6. Adapun Syuaib Ibn Muhammad Ibn Abd Allah
mengatakan :
عن عبد الله بن عمرو . ‘An’anahnya Syuaib Ibn
Muhammad ini bermasalah, karena Syuaib ternyata periwayat yang mudallis.
Namun
al-Hafidh Ibn Hajar memasukkannya dalam kategori mudallis tabaqah kedua, yaitu
tabaqah dimana para periwayat yang ada didalamnya ditoleransi ketadlisannya dan
dimasukkan dalam kelompok periwayat yang dinilai sahih karena
ketokohannya dan sangat kecilnya tadlis yang dilakukan dibandingkan dengan
jumlah yang diriwayatkannya.
Atas dasar itu semua, peneliti
mentolerir ketadlisan yang sangat minim dari Syuaib Ibn Muhammad dan memutuskan
bahwa ‘An’anahnya Syuaib Ibn Muhammad adalah Muttasil In Syaa Allah.
G. UJI
SYADZ - TIDAKNYA MATAN HADITS
Sejauh yang peneliti tahu, hadits
tentang : larangan bagi istri untuk memberikan harta suami tanpa izin, tidak
mengandung syadz, dalam arti : tidak bertentangan dengan ayat-ayat al-Qur;an
atau bertentangan dengan hadits-hadits lain yang satu tema yang lebih tinggi
derajatnya. Dengan demikian dapat peneliti nyatakan bahwa hadits riwayat
Al-Nasai ini terbebas dari unsur syadz atau syudzudz.
H. UJI
BERILLAT – TIDAKNYA MATAN HADITS
Sejauh
yang peneliti amati dan renungkan, hadits tentang : larangan bagi istri
memberikan harta suami tanpa izin suami ini, teksnya maupun makna yang
dikandungnya, tidak ada yang bertentangan dengan akal, ilmu pengetahuan, indra
maupun fakta sejarah.
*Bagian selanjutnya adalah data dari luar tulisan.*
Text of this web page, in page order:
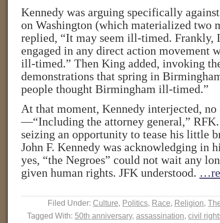
Kennedy was arguing specifically
on Washington (which materialized two
replied, “It may seem ill-timed. Frankly,
engaged in any direct action movement
ill-timed.” Then King added, invoking
demonstrations that spring in
people thought Birmingham ill-timed.”
At that moment, Kennedy interjected,
—“Including the attorney general,”
seizing an opportunity to tease his little
John F. Kennedy was acknowledging in
yes, “the Negroes” could not wait any
given human rights. JFK understood.
Filed Under: Culture, Politics, Race, Religion,
Tagged With: 50th anniversary, assassination, civil
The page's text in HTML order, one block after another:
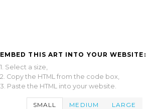
EMBED THIS ART INTO YOUR WEBSITE:
1. Select a size,
2. Copy the HTML from the code box,
3. Paste the HTML into your website.
SMALL MEDIUM LARGE
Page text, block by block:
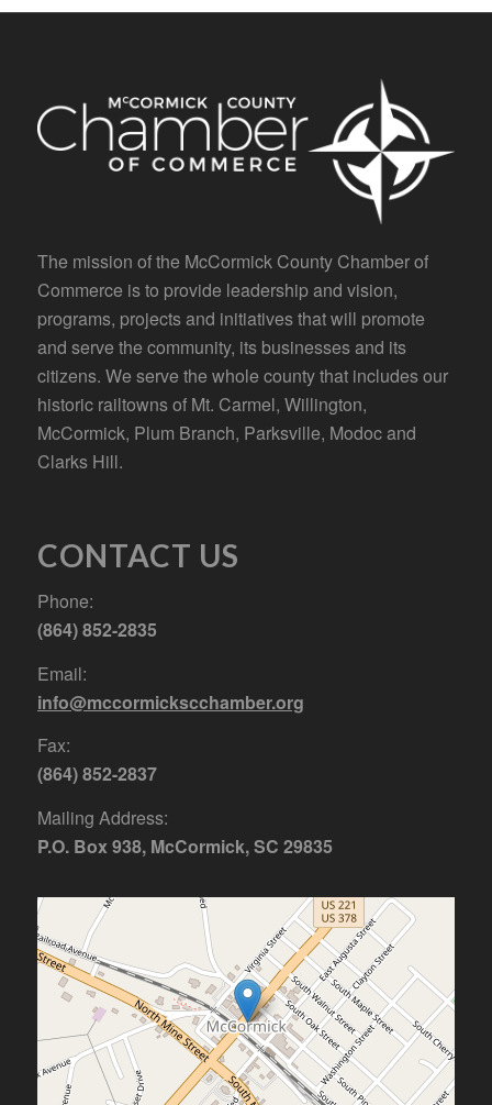
The mission of the McCormick County Chamber of
Commerce is to provide leadership and vision,
programs, projects and initiatives that will promote
and serve the community, its businesses and its
citizens. We serve the whole county that includes our
historic railtowns of Mt. Carmel, Willington,
McCormick, Plum Branch, Parksville, Modoc and
Clarks Hill.
CONTACT US
Phone:
(864) 852-2835
Email:
info@mccormickscchamber.org
Fax:
(864) 852-2837
Mailing Address:
P.O. Box 938, McCormick, SC 29835
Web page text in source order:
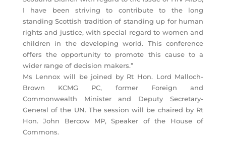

Dengan demikian peneliti menyimpulkan bahwa hadits yang
diteliti terbebas dari unsur illat.
I.
Paparan Jalur lain : sanad yang lain satu
matan
حَدَّثَنَا
أَبُو كَامِلٍ حَدَّثَنَا خَالِدٌ يَعْنِي ابْنَ الْحَارِثِ حَدَّثَنَا حُسَيْنٌ
عَنْ عَمْرِو بْنِ شُعَيْبٍ أَنَّ أَبَاهُ أَخبَرَهُ عَنْ عَبْدِ اللَّهِ بْنِ
عَمْرٍو
أَنَّ رَسُولَ اللَّهِ صَلَّى اللَّهُ عَلَيْهِ وَسَلَّمَ
قَالَ لَا يَجُوزُ لِامْرَأَةٍ عَطِيَّةٌ إِلَّا بِإِذْنِ زَوْجِها (رواه ابو
داود)
حَدَّثَنَا
يَحْيَى بْنُ حَمَّادٍ حَدَّثَنَا أَبُو عَوَانَةَ عَنْ دَاوُدَ بْنِ أَبِي هِنْدٍ
عَنْ عَمْرِو بْنِ شُعَيْبٍ عَنْ أَبِيهِ عَنْ جَدِّهِ
أَنَّ النَّبِيَّ صَلَّى اللَّهُ عَلَيْهِ وَسَلَّمَ قَالَ يَوْمَ
الْفَتْحِ لَا يَجُوزُ لِامْرَأَةٍ عَطِيَّةٌ
إِلَّا بِإِذْنِ زَوْجِهَا (رواه احمد)
Bagan Sanad
Seluruhnya :
Kedua hadis diatas
diriwayatkan oleh periwayat sahabat yang sama dengan hadis yang diteliti yaitu
: Abd Allah Bin Umar, dengan demikian kedua hadis tersebut berstatus hadis
Tabi’(Qashi>r)
J.
KESIMPULAN
1. Semua
periwayat yang berjumlah 6 (enam) periwayat yang ada dalam sanad hadits,
seluruhnya berkualitas : Tsiqah penuh, kecuali Amr Ibn Syuaib dan
Syuaib Ibn Muhammad, keduanya berkualitas Shaduq atau Hasan.
2. Seluruh
sanadnya bersambung, walaupun ada sedikit kemungkinan terputusnya
sanadnya Syuaib Ibn Muhammad dari kakeknya Abd Allah Ibn Amr.
3. Sejauh
yang peneliti tahu, matan hadits terbebas dari unsur syadz.
4. Sejauh
yang peneliti amati, matan hadits juga terbebas dari unsur illat.
Atas dasar
uraian diatas, peneliti menyimpulkan bahwa hadits yang diteliti berkualitas Hasan
Lidzatihi, bisa diterima untuk dijadikan Hujjah, karena otentik berasal
dari Nabi saw.
5. Analisis
kuantitatif menunjukkan bahwa hadis yang diteliti memiliki 2 (dua) hadis Tabi’,
tetapi keduanya tidak bisa meningkatkan derajat hadis yang diteliti .
Atas dasar itu maka disimpulkan bahwa hadis tersebut termasuk kategori : Hadis
Ahad Ghari}b. Wa Allah a’lam bi al-shawab.